Introduction: Chronic illness treatment limitations drive the research on regeneration of damaged tissues and organs. Inflammation delays recovery in elders. PRP therapy offers promise with high bioavailability, regenerative power, and low immunity risks. Optimizing PRP's therapeutic use can improve treatment strategies for patients.
Methods: This study enrolled 20 participants divided into two groups: conditionally healthy donors aged 60-70 (G1) and patients with acute appendicitis in the same age range (G2). PRP was prepared using a two-step centrifugation technique. Cell metabolic activity was evaluated using the resazurin test on days 1-3 of the experiment. The oxidation level of 2′,7′-dichloro-dihydrofluorescein diacetate characterized the production of active oxygen species. The study of the cell's secescent phenotype was conducted using the Aging Cell β-galactosidase Staining Kit. The production level of biologically active substances was determined using the ELISA method: IL6, IL10, TGFB1, PAI-1, PDGF, VEGF.
Results: In G2, IL6 levels and TGFβ levels exceeded the ones in G1 by 42 and 13.7 times consecutively. and groups did not differ in the concentration of PAI-1, VEGF-1, or PDGF. The concentration of IL10 in G2 exceeded G1 by 5 times (p=0.037)). After 72 hours, proliferative and metabolic activities increased: G2 showed a 2.42-fold higher stimulatory effect compared to G1 (p<0.05). The antioxidant effect of G2’s PRP was less pronounced than that of G1’s. Statistically significant differences in senescent protein marker accumulation were absent. Addition of G2’s PRP tended to increase the proportion of senescent cells in culture.

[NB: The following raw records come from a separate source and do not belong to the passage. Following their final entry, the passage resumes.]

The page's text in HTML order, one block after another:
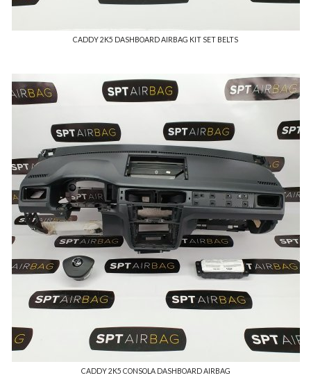
CADDY 2K5 DASHBOARD AIRBAG KIT SET BELTS
CADDY 2K5 CONSOLA DASHBOARD AIRBAG
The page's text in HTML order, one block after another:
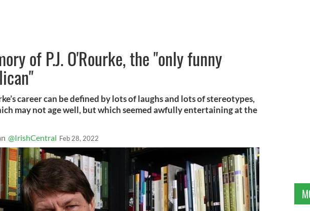
of P.J. O'Rourke, the "only funny
career can be defined by lots of laughs and lots of stereotypes,
may not age well, but which seemed awfully entertaining at the
@IrishCentral Feb 28, 2022

Conclusions: The study of PRP in G2 showed significant differences in its effects compared to G1. After 72 hours, there was increased cell proliferation in the PRP series of G2. Stimulation of PRP in G2 led to increased production of reactive oxygen species, which correlated with the levels of IL6 and IL10 in the PRP and the percentage of senescent cells.